5 juin 2009

Une femme partage son expérience d'avortement

La Presse:

J'ai 28 ans, résidante du Québec. Je suis la maman d'un extraordinaire petit garçon de 2 ans. Il est en pleine santé, tout comme mon conjoint et moi. Il y a cinq mois, j'ai rendu visite au Dr Tiller.

(...)

À 25 semaines de gestation, ces spécialistes nous ont offert plusieurs solutions. Toutefois, la solution que nous avons privilégiée unanimement, mon conjoint et moi, se trouvait ailleurs, un peu plus loin. Nous sommes une famille jeune, mon conjoint a 26 ans. Nous avons la vie devant nous. Nous avons des aspirations professionnelles, des projets de vie et de voyages plein la tête. Nous gérons deux belles carrières. Nous ne souhaitions pas que notre vie «s'arrête» maintenant.

Ça paraît difficile à croire et c'est triste à dire, mais de par les malformations physiques présentes dans le foetus, cet enfant n'aurait pas ressemblé à un être humain «normal» et le pronostic neurologique était très pessimiste. Je sais trop bien qu'aucune garderie n'aurait accepté cet enfant et que cela ne signifie pas seulement un congé de maternité d'un an, mais un arrêt de travail de l'un de nous deux. Bref, d'énormes sacrifices.

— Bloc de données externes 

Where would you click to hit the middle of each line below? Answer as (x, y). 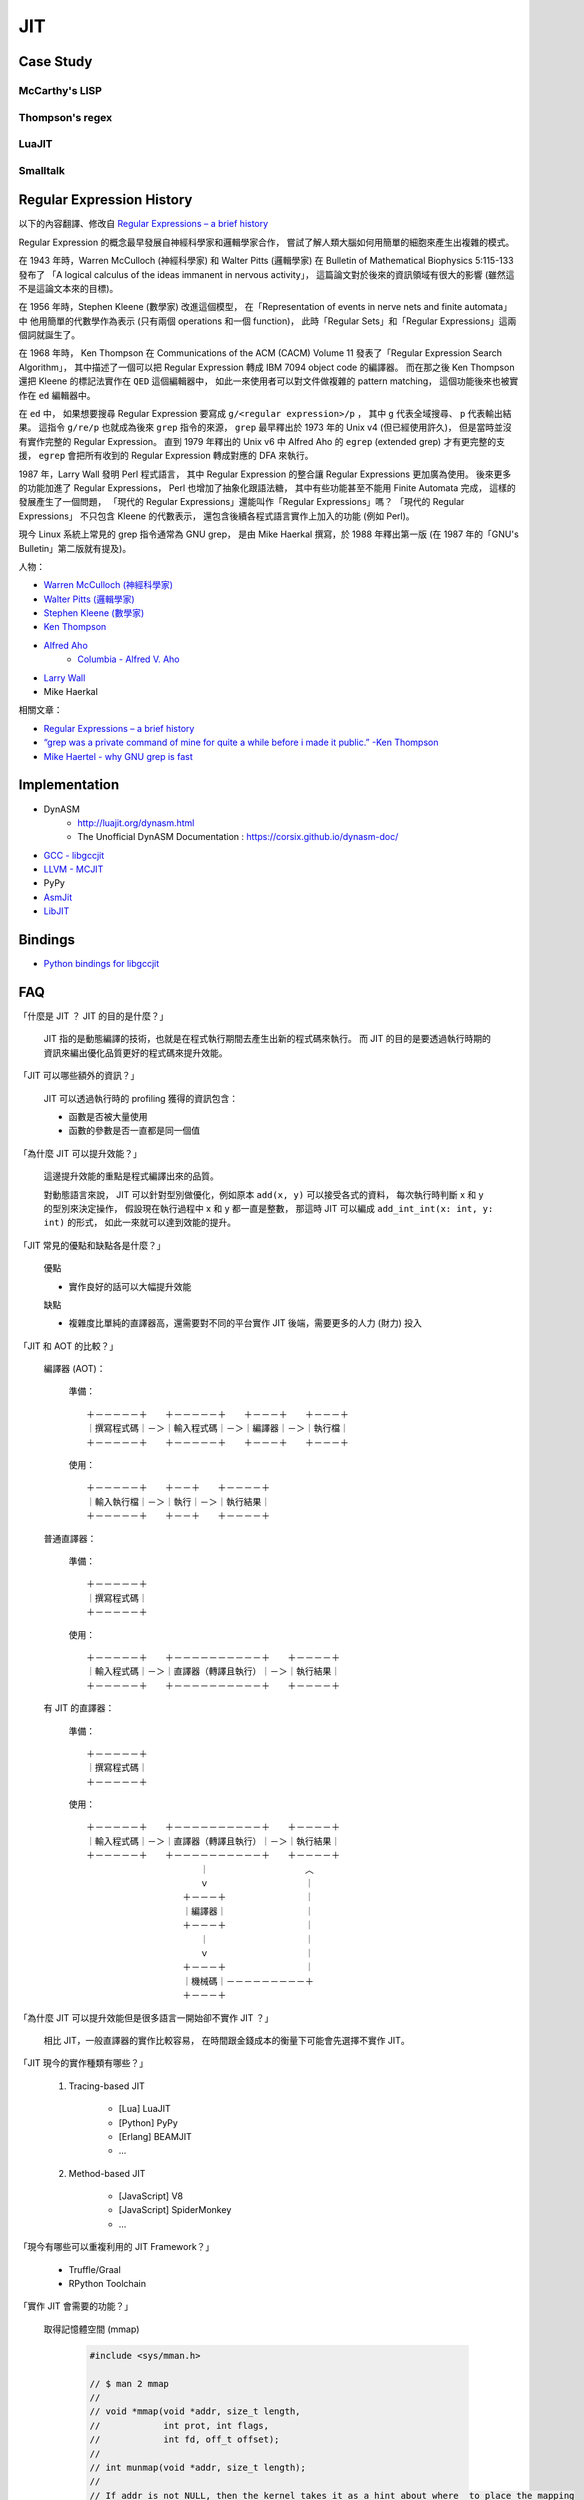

J'affirme ouvertement que je ne suis pas «faite» pour être «aidante naturelle». Cet être aurait souffert énormément, car plusieurs chirurgies étaient déjà planifiées au moment de sa naissance.



Et puis...si les problèmes du bébé auraient été découverts à la naissance. Est-ce qu'ils auraient fait des sacrifices?

Quel est le message que cet article véhicule?

Qu'un enfant handicappé met fin à la vie.

Que la parentalité ne devrait pas nécessiter des sacrifices trop énormes.

Que la carrière est plus important que l'enfant.

Donc, comme les parents allaient souffrir, il faut que l'enfant en paye le prix.

Voilà la culture de la mort, en somme.